**AIM OF THE TASK**
Omitting every picture, output the records below exactly, please.

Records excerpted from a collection
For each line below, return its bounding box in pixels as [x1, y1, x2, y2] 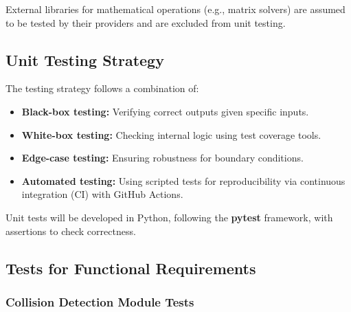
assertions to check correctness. [5, 223, 136, 238]
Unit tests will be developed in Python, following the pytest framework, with [5, 210, 333, 224]
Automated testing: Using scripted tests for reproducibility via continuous [21, 173, 346, 188]
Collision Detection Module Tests [5, 293, 194, 310]
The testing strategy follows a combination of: [5, 81, 199, 96]
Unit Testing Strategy [5, 49, 164, 70]
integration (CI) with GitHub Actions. [21, 187, 183, 201]
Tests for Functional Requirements [5, 257, 256, 278]
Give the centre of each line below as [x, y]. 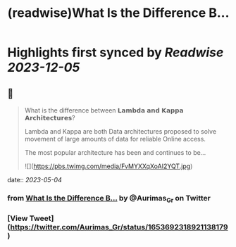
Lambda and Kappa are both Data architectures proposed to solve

**EXPECTED ANSWER**
For each line below, return its bounding box in pixels as [x1, y1, x2, y2] 
assertions to check correctness. [5, 223, 136, 238]
Unit tests will be developed in Python, following the pytest framework, with [5, 210, 333, 224]
Automated testing: Using scripted tests for reproducibility via continuous [21, 173, 346, 188]
Collision Detection Module Tests [5, 293, 194, 310]
The testing strategy follows a combination of: [5, 81, 199, 96]
Unit Testing Strategy [5, 49, 164, 70]
integration (CI) with GitHub Actions. [21, 187, 183, 201]
Tests for Functional Requirements [5, 257, 256, 278]
Give the centre of each line below as [x, y]. 
Lambda and Kappa are both Data architectures proposed to solve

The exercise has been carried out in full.